Consider the function :

3x^3 - 2x^2 - 4x + 1

Find the average slope of this function on the interval. By the Mean Value Theorem, we know there exists a "c" in the open interval (-2,3) such that f'(c) is equal to this mean slope. Find the two values of "c" in the interval which work.

The average is 15, i know that's right.
f(b) - f(a)
b - a

not sure how to get the second part of the question tho.

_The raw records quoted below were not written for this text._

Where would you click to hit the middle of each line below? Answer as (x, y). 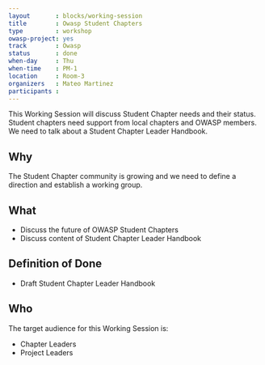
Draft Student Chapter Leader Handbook (88, 283)
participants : (34, 91)
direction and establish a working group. (76, 185)
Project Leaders (46, 352)
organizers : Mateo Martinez (61, 83)
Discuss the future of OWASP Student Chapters (99, 230)
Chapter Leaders (48, 344)
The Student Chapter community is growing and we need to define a (122, 176)

You just need to calculate the derivative of the function. It is:

f'(x)= 6x^2 - 4x - 4

You then solve the equation

f'(c) = 15 --->

6c^2 - 4c - 4 = 15

wouldn't the derivative be:
f'(x)= 9x^2 - 4x - 4 ?

when i set that equal to 15, then i would get 7, and 19/3, both of which are not in the interval.

Yes, you are right!

Yes, you are right!

Let me see:

9x^2 - 4x - 4 = 15 -->

9x^2 - 4x - 19 = 0 --->

x = 4/18 +- 1/18*Sqrt[4^2 + 4*9*19]

So the solutions are x = 1.69 and
x = -1.247 which are inside the interval

Oh i c what i did wrong, i wasn't setting equation to zero. Thanks!

You're welcome! It's important to set the equation equal to zero when solving for the values of "c" using the mean value theorem. Remember, the mean slope is equal to the derivative of the function at a specific point, so setting the derivative equal to the mean slope will help you find the values of "c". If you have any more questions, feel free to ask!